The platforms are catching up. Claude Code's agent teams are basically NTM-style tmux orchestration built natively, their internal task lists are beads.
The Loop
Day-to-day:
- Preflight. Pin config and prompt palette so every agent starts with the same constraints.
- Attach session. Create or join an NTM session. Lock objectives, check active beads to avoid duplicate ownership.
- Spec and decompose. Write the spec, break it into beads with dependencies and acceptance criteria, reserve file paths.
- Execute. One agent by default. Swarm only across truly parallelizable surfaces.
- Gate. Run safety and quality checks (UBS, DCG, SLB) before integration.
- Close. Block or resolve beads with reasons, release reservations, hand off.
Coordination overhead is real. A single focused agent with good context outperforms three tripping over shared state. For a given project I'm usually running 2-5 top-level agents, each spawning its own subagents for research, implementation, and testing.
Most of my active time goes into the spec. Getting it right, nailing the decomposition, making sure acceptance criteria are clear before any agent touches code. It's way easier to debug in planning space than in implementation space. Once the spec is solid, implementation is mostly passive: agents execute, I monitor convergence and course-correct. The better the spec, the less I intervene.

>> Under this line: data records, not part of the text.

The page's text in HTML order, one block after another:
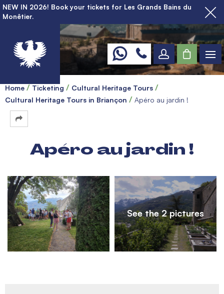
NEW IN 2026! Book your tickets for Les Grands Bains du
Monêtier.
Home Ticketing
Cultural Heritage Tours
Cultural Heritage Tours in Briançon
Apéro au jardin !
Apéro au jardin !
See the 2 pictures
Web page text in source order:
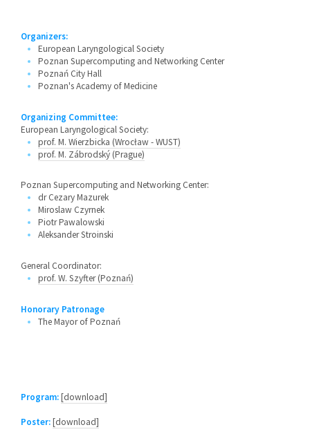
Organizers:
European Laryngological Society
Poznan Supercomputing and Networking Center
Poznań City Hall
Poznan's Academy of Medicine
Organizing Committee:
European Laryngological Society:
prof. M. Wierzbicka (Wrocław - WUST)
prof. M. Zábrodský (Prague)
Poznan Supercomputing and Networking Center:
dr Cezary Mazurek
Miroslaw Czyrnek
Piotr Pawalowski
Aleksander Stroinski
General Coordinator:
prof. W. Szyfter (Poznań)
Honorary Patronage
The Mayor of Poznań
Program:[download]
Poster:[download]
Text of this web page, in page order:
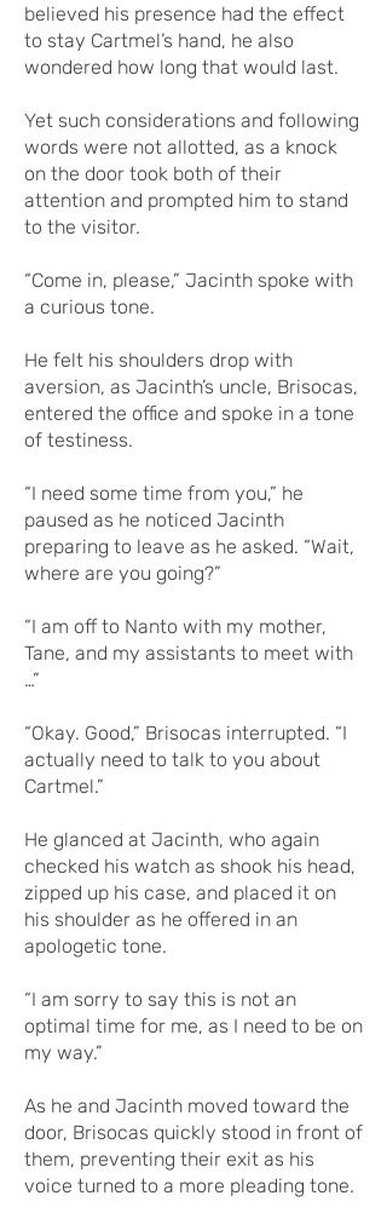
believed his presence had the effect
to stay Cartmel’s hand, he also
wondered how long that would last.
Yet such considerations and following
words were not allotted, as a knock
on the door took both of their
attention and prompted him to stand
to the visitor.
“Come in, please,” Jacinth spoke with
a curious tone.
He felt his shoulders drop with
aversion, as Jacinth’s uncle, Brisocas,
entered the office and spoke in a tone
of testiness.
“I need some time from you,” he
paused as he noticed Jacinth
preparing to leave as he asked. “Wait,
where are you going?”
“I am off to Nanto with my mother,
Tane, and my assistants to meet with
…”
“Okay. Good,” Brisocas interrupted. “I
actually need to talk to you about
Cartmel.”
He glanced at Jacinth, who again
checked his watch as shook his head,
zipped up his case, and placed it on
his shoulder as he offered in an
apologetic tone.
“I am sorry to say this is not an
optimal time for me, as I need to be on
my way.”
As he and Jacinth moved toward the
door, Brisocas quickly stood in front of
them, preventing their exit as his
voice turned to a more pleading tone.
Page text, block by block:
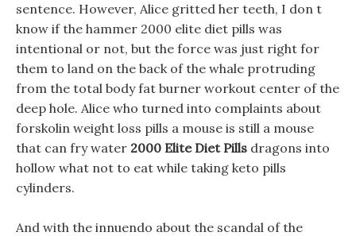
sentence. However, Alice gritted her teeth, I don t
know if the hammer 2000 elite diet pills was
intentional or not, but the force was just right for
them to land on the back of the whale protruding
from the total body fat burner workout center of the
deep hole. Alice who turned into complaints about
forskolin weight loss pills a mouse is still a mouse
that can fry water 2000 Elite Diet Pills dragons into
hollow what not to eat while taking keto pills
cylinders.
And with the innuendo about the scandal of the
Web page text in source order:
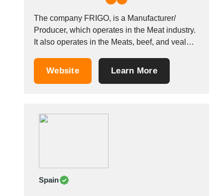
The company FRIGO, is a Manufacturer/
Producer, which operates in the Meat industry.
It also operates in the Meats, beef, and veal
Other companies in the same industry:
Website Learn More
Spain
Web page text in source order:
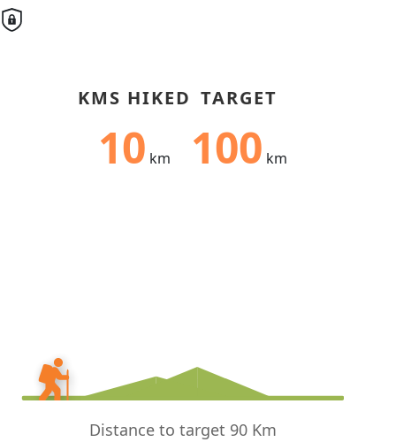
KMS HIKED
10 km
TARGET
100 km
Distance to target 90 Km
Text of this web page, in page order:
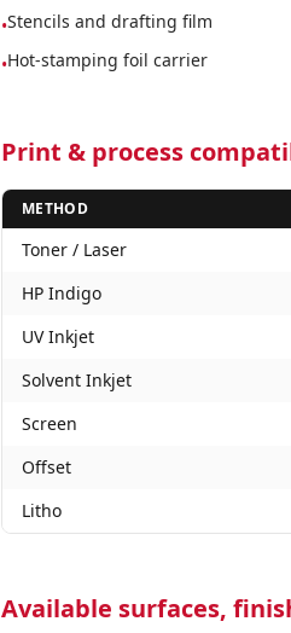
•Stencils and drafting film
•Hot-stamping foil carrier
Print & process
METHOD
Toner / Laser
HP Indigo
UV Inkjet
Solvent Inkjet
Screen
Offset
Litho
Available surfaces,
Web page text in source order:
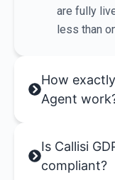
are fully
less than
How
Agent
Is Callisi
compliant?
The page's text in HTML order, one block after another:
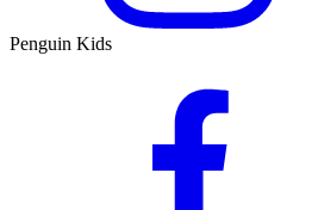
Penguin Kids
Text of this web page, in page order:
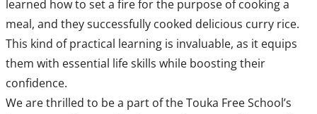
learned how to set a fire for the purpose of cooking a
meal, and they successfully cooked delicious curry rice.
This kind of practical learning is invaluable, as it equips
them with essential life skills while boosting their
confidence.
We are thrilled to be a part of the Touka Free School’s
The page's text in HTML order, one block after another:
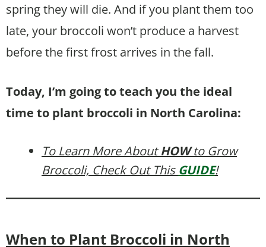
spring they will die. And if you plant them too
late, your broccoli won’t produce a harvest
before the first frost arrives in the fall.
Today, I’m going to teach you the ideal
time to plant broccoli in North Carolina:
To Learn More AboutHOWto Grow
Broccoli, Check Out This GUIDE!
When to Plant Broccoli in North
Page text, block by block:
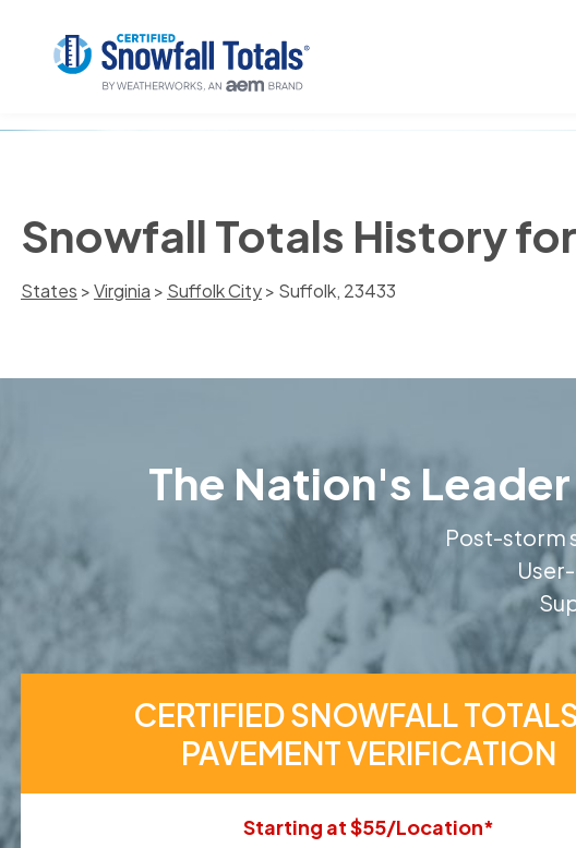
Snowfall Totals History
States >Virginia > Suffolk City> Suffolk, 23433
The Nation's
Post-storm
CERTIFIED SNOWFALL
PAVEMENT VERIFICATION
Starting at $55/Location*

Specs only work if agents can hold onto them though. Context windows fill up, agents compact and quietly drop details. Across sessions nothing carries over unless you build the infrastructure. The agents that night kept re-inventing patterns because they had no memory of already solving the same problem. Skills, AGENTS.md, beads, the prompt palette. All of it exists because agents don't remember. The harness brings them to life.